Us Scots like to think of ourselves as a funny bunch.  We pride ourselves on our quick wit and sharp sense of humour.  And now, it’s been proven by science! 


 A new study released by Beano revealed that funny people are twice as likely to hail from Scotland or the north of England than those from further south. 


Liverpudlians topped the charts, but those from Glasgow ranked impressively, placing fourth in the UK.  Edinburgh didn’t fare quite so well, coming in ninth place, but still ranked higher than those in Oxford who were voted the nation’s least funny. 
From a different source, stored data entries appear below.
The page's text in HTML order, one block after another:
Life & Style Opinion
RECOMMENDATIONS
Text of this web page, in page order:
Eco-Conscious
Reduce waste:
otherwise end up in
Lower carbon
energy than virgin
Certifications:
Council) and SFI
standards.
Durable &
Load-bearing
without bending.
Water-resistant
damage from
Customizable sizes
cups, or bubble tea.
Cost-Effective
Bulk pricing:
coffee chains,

The results come as no surprise to me – you can’t beat a Scottish sense of humour.  And there’s never been a more important time to be able to have a good laugh. 



I was disheartened to hear about the catastrophic effect coronavirus has had on the music industry in Scotland, with many raising concerns about the long-term effects on our country’s venues. 


As long as social distancing measures are in place, it’s hard to imagine going to a concert.  I’m not sure what a socially-distanced gig would look like, or how a music venue would even begin to enforce these rules while still making a profit and giving concert-goers an enjoyable experience. 


With so many iconic music venues in Scotland, it’s clear that something has to be done to preserve its future.


I hope those working in the industry are able to access support until venues can safely re-open so they can bounce back when the time is right.



Over the last couple of months, I’ve listened with great sadness to stories about charities across the country struggling to make ends meet during the pandemic. 


It’s a difficult time for all sorts of organisations, and charities have been particularly badly hit, with many now facing a cash crisis as major fundraising events continue to be postponed. 


That’s why I was so pleased to hear about an online charity auction which is taking the fundraising auction experience online to raise money for good causes. 


John Pye Auctions, a Bo’ness-based online charity auction house, has launched its biggest ever coronavirus charity auction to date.  Proceeds will go towards community projects including national food bank charity FareShare and the Falkirk Homeless Project. 


A whole host of celebrities, sportspeople and Scottish businesses have got involved by donating memorabilia and trips, with a focus on experiences and luxury breaks to give bidders something to look forward to post-lockdown. 


The auctioneer is hoping to raise £50,000 which I’m sure will make a huge difference to the charities receiving the funds. 


As bleak as the current circumstances may seem at times, I find it extremely reassuring to see businesses adapting and organising events like this in order to help those in need.  It goes to show that as a nation, we’ve not lost our sense of charitableness.


Bidding closes at 8pm on Sunday 31 May, so you’ll have to get in there fast if you fancy getting your hands on any of the items up for grabs and helping a good cause at the same time..  I’ve certainly got my eye on one or two of the pieces, and will be more than happy to bid knowing it’s all for a good cause.